Nous partons à 5 en taxi et déposons Marie à Palais car elle a décidé de faire de la plongée aujourd'hui. Effectivement, il fait un temps magnifique et nous avons bien l'intention d'en profiter aussi !
Notre parcours reprend donc à la pointe des Poulains qui comme son nom ne l'indique pas, ne rassemble aucun équidé de quelque sorte que ce soit. La lumière n'est plus du tout la même que la veille puisqu'on se retrouve avec le soleil dans le dos et donc c'est à nouveau une salve de photos qui débute. Il faut admettre que le lieu est magnifique et de plus, nous sommes absolument seuls. Superbe, petite séquence émotion pour certains...

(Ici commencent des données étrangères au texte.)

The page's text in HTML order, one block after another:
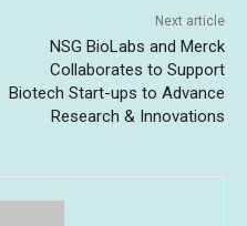
Next article
NSG BioLabs and Merck
Collaborates to Support
Biotech Start-ups to Advance
Research & Innovations
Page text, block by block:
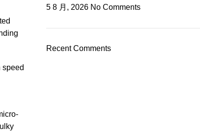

Un peu de mal à trouver le point de départ mais nous partons enfin sur le sentier côtier, en laissant derrière nous la bicoque de la tragédienne Sarah Bernhardt (ancien fort désaffecté, qu’elle achète en 1894).
Nous marchons en haut des falaises, entre le golf 9 trous et la côte découpée. Le vent s'est calmé et la mer est moins déchainée. Mais c'est tout de même très beau. Arrivés à une crique, je me vois obligé de porter Lydie, pour ne pas que du sable entre dans ses chaussures. J'vous jure...

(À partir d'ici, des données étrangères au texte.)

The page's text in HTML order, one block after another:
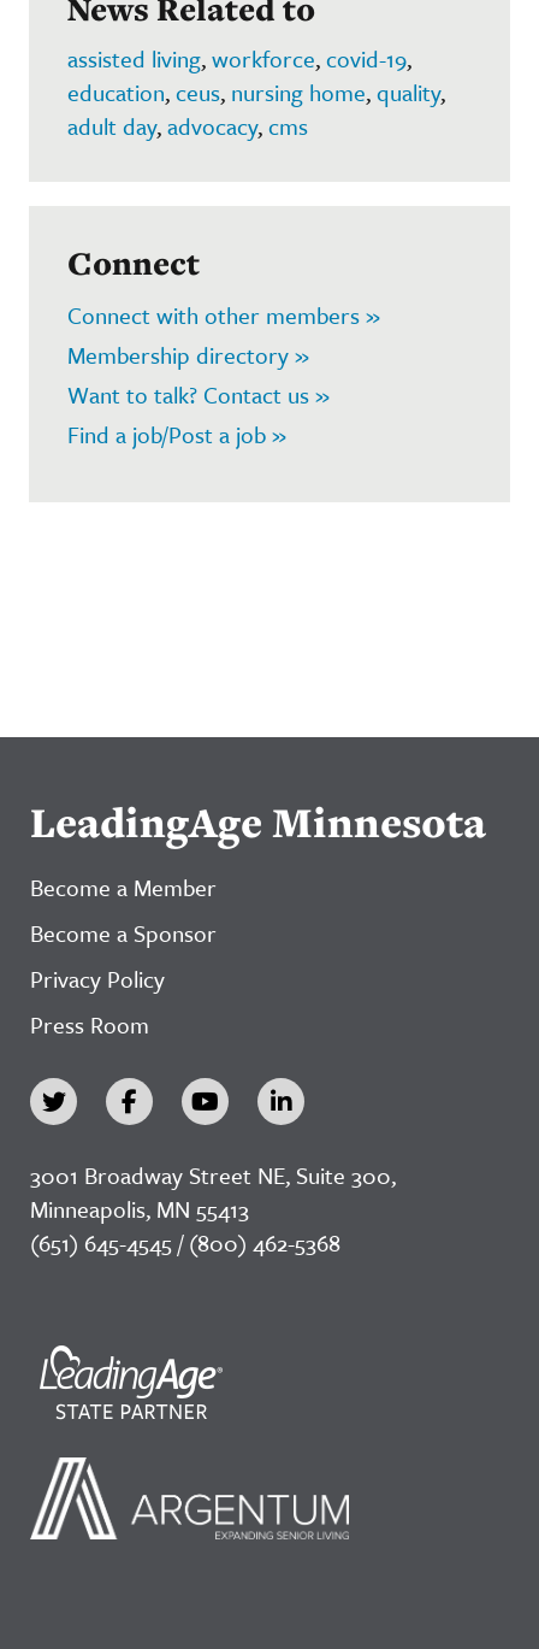
assisted living,workforce,covid-19,
education,ceus, nursing home,quality,
adult day,advocacy,cms
Connect
Connect with other members »
Membership directory »
Want to talk? Contact us »
Find a job/Post a job »
LeadingAge Minnesota
Become a Member
Become a Sponsor
Privacy Policy
Press Room
3001 Broadway Street NE, Suite 300,
Minneapolis, MN 55413
(651) 645-4545 / (800) 462-5368

Nous continuons jusqu'à l'Apothicairerie, surplombant une inquiétante grotte. Petit arrêt pipi dans une zone protégée... Oups !
Pause pique nique sous le seul morceau de pinède que nous croisons. Au menu, taboulé et crème dessert, agrémenté d'autres friandises.
On repart et le décor change considérablement. La végétation est beaucoup plus aride et brûlée par le sel. C'est joli mais un peu plus monotone. Nous terminons par la grande plage du Donnant ou nous décidons d'aller affronter les vagues et les 17 degrés de la mer. Pas facile d'y rentrer mais une fois dedans, on s'y fait.
Nous rentrons puis douche, apéro au Champagne puis dîner à 19h30 précise ! Puis soirée Shabadabada, jeu qui consiste à trouver et à chanter des chansons comprenant des mots tirés au sort. Au départ ça se passe bien puis quand on est à cours d'idées, on invente des paroles ou certains en arrivent interpréter des chansons imaginaires, mais tellement bien que ça en est crédible !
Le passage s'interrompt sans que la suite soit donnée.